Halothane (HAL), isoflurane (ISO) and sevoflurane (SEVO) have a lesser abbreviating effect on action potential duration (APD) in cells isolated from the subepicardium (EPI) than the subendocardium (ENDO) of the rat left ventricle (Rithalia et al. 2001), suggesting differences in anaesthetic-sensitive currents in the two cell types. To investigate the mechanisms underlying the differential transmural effects of these agents on APD we measured L-type Ca2+ current (ICa), transient outward current (Ito) and steady-state current (Iss) in EPI and ENDO myocytes.
Hearts were removed from humanely killed male Wistar rats (200-250 g weight) and EPI and ENDO myocytes isolated enzymatically from the left ventricle (Rithalia et al. 2001). Membrane currents (whole-cell patch-clamp) were recorded at 30 °C in the absence and presence of the three anaesthetics (0.6 mM and/or 1 mM) in EPI and ENDO cells (n = 7-11 cells in each group). ICa was evoked by 200 ms pulses from -40 to 0 mV and Ito and Iss by 200 ms pulses from -80 to +80 mV (with 10 mM nifedipine to inhibit ICa). Data are presented as means ± S.E.M. P values result from paired or unpaired t tests as appropriate.
ICa was not significantly different in EPI (-0.48 ± 0.04 nA, n = 16) and ENDO (-0.50 ± 0.05 nA, n = 13) cells. HAL, ISO and SEVO (0.6 mM) significantly decreased (P < 0.005) ICa to a similar extent in EPI and ENDO cells (HAL: -30.2 ± 3.8 vs -24.4 ± 4.0% ISO: -14.5 ± 3.4 vs -16.7 ± 1.4% SEVO: -9.4 ± 1.4 vs -10.1 ± 1.5 %, respectively).

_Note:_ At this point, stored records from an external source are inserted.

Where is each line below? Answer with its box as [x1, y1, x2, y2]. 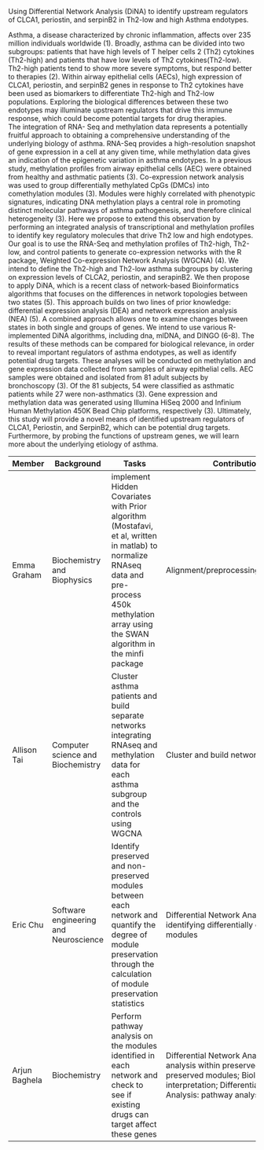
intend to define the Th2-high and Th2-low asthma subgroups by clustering [8, 264, 253, 274]
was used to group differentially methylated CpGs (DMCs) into [8, 181, 210, 189]
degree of [111, 929, 148, 940]
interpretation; [166, 1080, 218, 1090]
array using [111, 619, 153, 630]
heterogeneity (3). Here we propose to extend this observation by [8, 214, 221, 223]
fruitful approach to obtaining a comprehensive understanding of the [8, 130, 230, 140]
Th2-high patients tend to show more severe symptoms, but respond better [8, 64, 253, 73]
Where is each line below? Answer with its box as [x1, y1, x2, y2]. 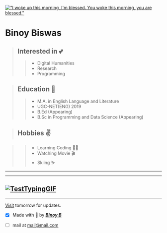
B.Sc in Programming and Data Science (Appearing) [37, 114, 144, 120]
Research [37, 65, 57, 71]
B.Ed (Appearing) [37, 109, 73, 115]
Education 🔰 [17, 85, 56, 94]
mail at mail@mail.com [12, 222, 59, 228]
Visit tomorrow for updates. [5, 202, 61, 208]
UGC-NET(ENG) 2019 [37, 103, 82, 109]
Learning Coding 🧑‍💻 [37, 144, 79, 151]
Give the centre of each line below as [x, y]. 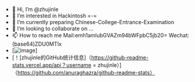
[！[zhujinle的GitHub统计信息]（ [51, 58]
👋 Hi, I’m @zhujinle [35, 9]
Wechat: [179, 35]
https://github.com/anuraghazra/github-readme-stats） [86, 73]
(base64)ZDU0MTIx [37, 44]
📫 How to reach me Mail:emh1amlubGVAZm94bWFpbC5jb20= [89, 35]
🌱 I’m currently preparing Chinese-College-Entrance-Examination [93, 22]
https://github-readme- [120, 58]
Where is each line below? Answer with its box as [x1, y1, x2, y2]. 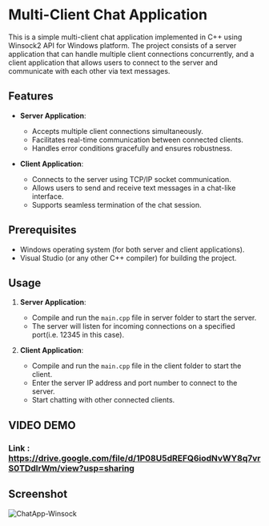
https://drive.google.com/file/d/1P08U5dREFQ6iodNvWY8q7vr [8, 452, 261, 463]
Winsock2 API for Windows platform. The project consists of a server [8, 40, 237, 50]
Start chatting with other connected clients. [31, 395, 175, 405]
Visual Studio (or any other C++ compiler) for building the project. [19, 253, 237, 262]
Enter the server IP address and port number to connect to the [31, 378, 238, 388]
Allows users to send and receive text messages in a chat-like [31, 183, 236, 192]
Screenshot [8, 488, 68, 501]
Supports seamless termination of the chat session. [31, 200, 202, 209]
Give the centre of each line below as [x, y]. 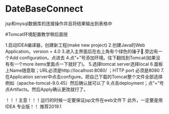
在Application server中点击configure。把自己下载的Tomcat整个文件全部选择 [84, 77]
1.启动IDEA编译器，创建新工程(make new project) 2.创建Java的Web [75, 45]
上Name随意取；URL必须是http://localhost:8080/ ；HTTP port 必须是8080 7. [85, 70]
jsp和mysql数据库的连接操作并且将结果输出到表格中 [59, 23]
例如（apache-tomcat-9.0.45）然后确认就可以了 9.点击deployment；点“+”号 [84, 83]
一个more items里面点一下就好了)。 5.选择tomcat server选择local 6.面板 [88, 64]
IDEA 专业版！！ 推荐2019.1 [33, 106]
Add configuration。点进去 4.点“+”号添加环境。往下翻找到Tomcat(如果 [83, 58]
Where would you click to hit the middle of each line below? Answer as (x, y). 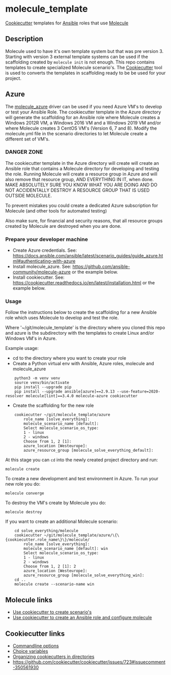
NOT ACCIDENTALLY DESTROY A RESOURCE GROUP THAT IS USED (78, 190)
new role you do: (23, 484)
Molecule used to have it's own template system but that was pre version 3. (84, 51)
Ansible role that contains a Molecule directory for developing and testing (82, 168)
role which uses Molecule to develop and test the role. (62, 318)
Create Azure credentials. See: (45, 250)
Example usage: (22, 348)
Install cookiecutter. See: (38, 277)
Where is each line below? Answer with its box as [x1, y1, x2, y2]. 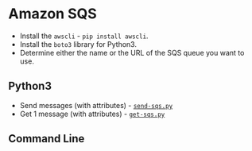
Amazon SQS [8, 5, 97, 23]
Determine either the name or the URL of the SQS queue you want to [19, 48, 245, 57]
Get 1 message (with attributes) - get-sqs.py [19, 109, 165, 118]
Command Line [8, 132, 85, 145]
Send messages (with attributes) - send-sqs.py [19, 100, 173, 110]
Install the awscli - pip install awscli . [19, 31, 149, 41]
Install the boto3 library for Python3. [19, 39, 138, 48]
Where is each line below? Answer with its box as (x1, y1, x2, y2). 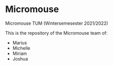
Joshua (12, 55, 28, 61)
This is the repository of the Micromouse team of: (5, 30, 108, 36)
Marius (12, 39, 27, 46)
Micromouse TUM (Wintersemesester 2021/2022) (5, 20, 108, 26)
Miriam (12, 50, 27, 56)
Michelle (12, 45, 31, 51)
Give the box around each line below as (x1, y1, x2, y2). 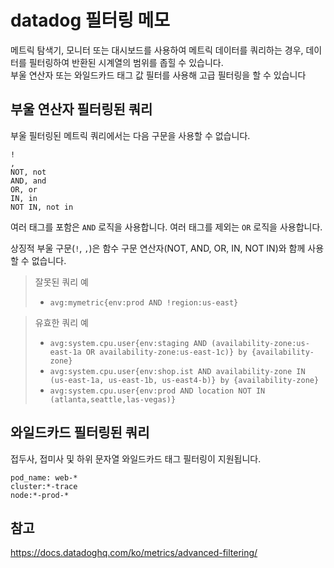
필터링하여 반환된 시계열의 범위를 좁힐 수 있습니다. (28, 56, 224, 68)
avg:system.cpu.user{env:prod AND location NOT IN (49, 386, 266, 396)
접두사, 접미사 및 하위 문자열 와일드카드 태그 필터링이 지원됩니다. (10, 452, 262, 465)
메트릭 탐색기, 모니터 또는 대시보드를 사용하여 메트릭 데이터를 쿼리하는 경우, (10, 44, 304, 56)
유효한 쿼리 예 (34, 316, 89, 328)
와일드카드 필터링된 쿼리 (10, 424, 150, 441)
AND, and (10, 176, 47, 186)
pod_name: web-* (10, 472, 78, 483)
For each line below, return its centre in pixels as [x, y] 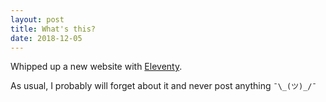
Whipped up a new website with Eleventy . [96, 67]
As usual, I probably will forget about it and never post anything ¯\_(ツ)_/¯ [163, 86]
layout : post [37, 19]
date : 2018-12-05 [46, 38]
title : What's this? [53, 29]
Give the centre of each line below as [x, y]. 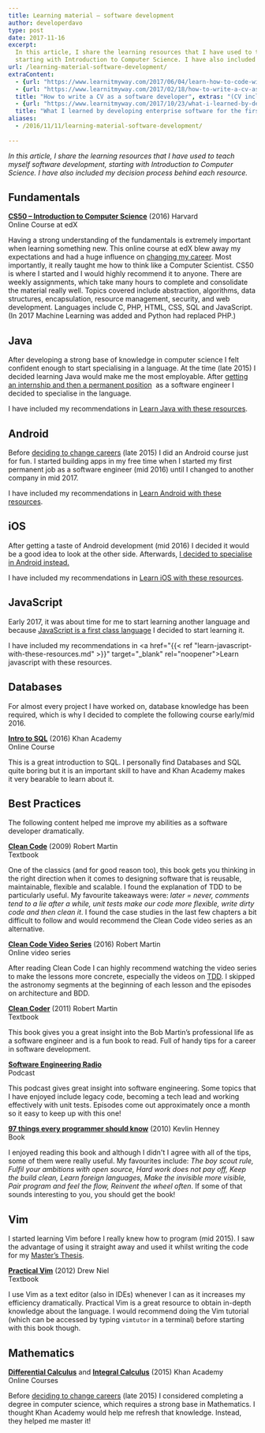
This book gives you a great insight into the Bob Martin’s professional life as [131, 1033]
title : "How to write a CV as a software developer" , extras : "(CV [129, 97]
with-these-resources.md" [51, 654]
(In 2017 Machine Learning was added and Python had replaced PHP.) [122, 316]
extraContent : [32, 74]
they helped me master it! [50, 1420]
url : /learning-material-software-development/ [88, 67]
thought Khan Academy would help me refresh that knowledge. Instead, [125, 1412]

Ito was greater (P < 0.001) in EPI (3.65 ± 0.23 nA, n = 33) than ENDO (0.88 ± 0.06 nA, n = 28) cells. 0.6 mM and 1 mM HAL decreased Ito in EPI cells, by 8.3 ± 1.7 % (P = 0.004) and 17.9 ± 2.1 % (P = 0.002), respectively. ISO (1 mM) and SEVO (1 mM) also significantly decreased Ito in EPI cells (ISO: -13.2 ± 1.9 %, P = 0.005, SEVO: -4.6 ± 1.6 %, P = 0.039). There was no significant effect of HAL, ISO or SEVO on Ito in ENDO cells.
Iss, measured as the end current in Ito recordings, was not significantly different in EPI (1.94 ± 0.09 nA) and ENDO (1.69 ± 0.10 nA) cells. HAL (0.6 mM) significantly increased Iss in EPI (+7.2 ± 2.0 %, P = 0.011) and ENDO (+5.8 ± 0.8 %, P < 0.001) cells. 1 mM SEVO also increased Iss in both EPI and ENDO cells (EPI: +8.6 ± 1.0 %, P < 0.001, ENDO: +8.2 ± 3.1 %, P = 0.024) but 1 mM ISO had no significant effect on Iss.
Reduction of ICa and an increase in Iss would lead to shortening of APD, whereas inhibition of Ito would prolong APD. In ENDO cells where Ito is essentially absent, blockade of inward current would predominate, leading to a greater anaesthetic-induced shortening of APD than in EPI cell where both ICa and Ito are inhibited and Iss increased.
This work was supported by the British Heart Foundation.
All procedures accord with current UK legislation.